Segment Start: WORKING DATA

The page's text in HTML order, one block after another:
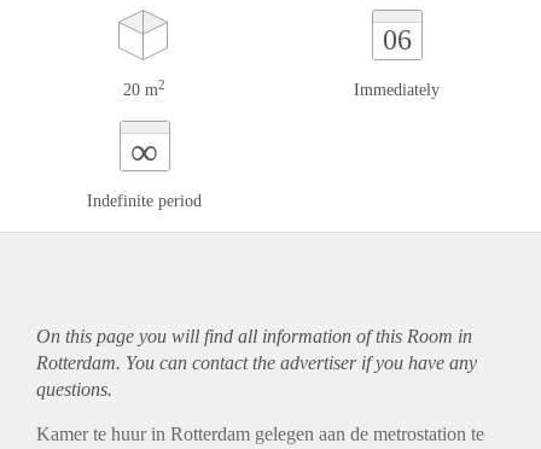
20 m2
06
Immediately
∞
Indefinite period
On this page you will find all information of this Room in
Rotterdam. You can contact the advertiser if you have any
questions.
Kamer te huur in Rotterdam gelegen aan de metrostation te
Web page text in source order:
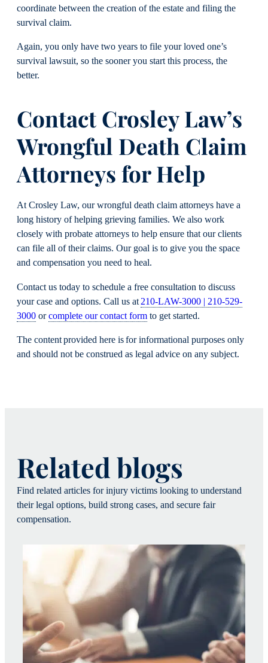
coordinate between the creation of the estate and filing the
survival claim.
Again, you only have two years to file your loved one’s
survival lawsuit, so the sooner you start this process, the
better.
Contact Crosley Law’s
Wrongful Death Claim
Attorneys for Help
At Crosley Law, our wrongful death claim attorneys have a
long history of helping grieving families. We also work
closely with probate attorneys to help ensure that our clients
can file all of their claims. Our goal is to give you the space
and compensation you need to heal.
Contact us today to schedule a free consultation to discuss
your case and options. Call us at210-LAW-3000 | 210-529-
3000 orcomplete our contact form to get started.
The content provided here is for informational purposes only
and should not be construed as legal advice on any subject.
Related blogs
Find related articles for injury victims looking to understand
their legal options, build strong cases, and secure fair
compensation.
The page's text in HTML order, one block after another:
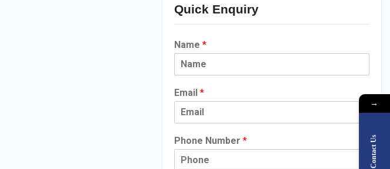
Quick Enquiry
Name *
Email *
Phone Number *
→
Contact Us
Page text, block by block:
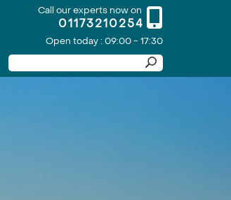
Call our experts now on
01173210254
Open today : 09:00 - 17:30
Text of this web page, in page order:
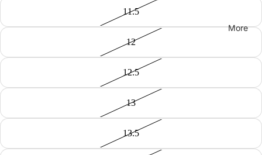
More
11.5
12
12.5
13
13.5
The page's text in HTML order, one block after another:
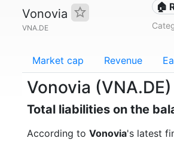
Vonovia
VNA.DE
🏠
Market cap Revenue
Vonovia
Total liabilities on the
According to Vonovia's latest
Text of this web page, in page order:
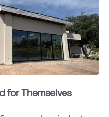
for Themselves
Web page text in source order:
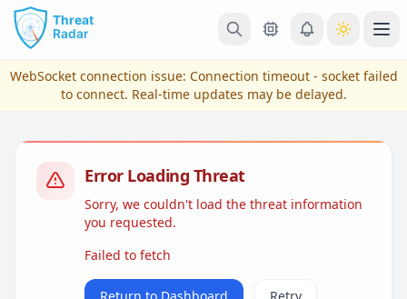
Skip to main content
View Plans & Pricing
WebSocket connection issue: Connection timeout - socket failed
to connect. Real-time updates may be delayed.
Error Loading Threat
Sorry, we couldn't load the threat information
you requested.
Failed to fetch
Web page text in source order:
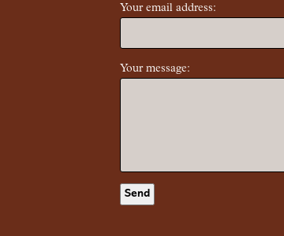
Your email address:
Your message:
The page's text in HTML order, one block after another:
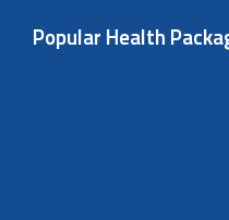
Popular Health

Segment End: WORKING DATA

**WHAT YOU WILL DO**
Set down the records exactly, without the pictures.

**EXPECTED OUTPUT**
The page's text in HTML order, one block after another:
20 m2
06
Immediately
∞
Indefinite period
On this page you will find all information of this Room in
Rotterdam. You can contact the advertiser if you have any
questions.
Kamer te huur in Rotterdam gelegen aan de metrostation te
Web page text in source order:
coordinate between the creation of the estate and filing the
survival claim.
Again, you only have two years to file your loved one’s
survival lawsuit, so the sooner you start this process, the
better.
Contact Crosley Law’s
Wrongful Death Claim
Attorneys for Help
At Crosley Law, our wrongful death claim attorneys have a
long history of helping grieving families. We also work
closely with probate attorneys to help ensure that our clients
can file all of their claims. Our goal is to give you the space
and compensation you need to heal.
Contact us today to schedule a free consultation to discuss
your case and options. Call us at210-LAW-3000 | 210-529-
3000 orcomplete our contact form to get started.
The content provided here is for informational purposes only
and should not be construed as legal advice on any subject.
Related blogs
Find related articles for injury victims looking to understand
their legal options, build strong cases, and secure fair
compensation.
The page's text in HTML order, one block after another:
Quick Enquiry
Name *
Email *
Phone Number *
→
Contact Us
Page text, block by block:
Call our experts now on
01173210254
Open today : 09:00 - 17:30
Text of this web page, in page order:
More
11.5
12
12.5
13
13.5
The page's text in HTML order, one block after another:
Vonovia
VNA.DE
🏠
Market cap Revenue
Vonovia
Total liabilities on the
According to Vonovia's latest
Text of this web page, in page order:
for Themselves
Web page text in source order:
Skip to main content
View Plans & Pricing
WebSocket connection issue: Connection timeout - socket failed
to connect. Real-time updates may be delayed.
Error Loading Threat
Sorry, we couldn't load the threat information
you requested.
Failed to fetch
Web page text in source order:
Your email address:
Your message:
The page's text in HTML order, one block after another:
Popular Health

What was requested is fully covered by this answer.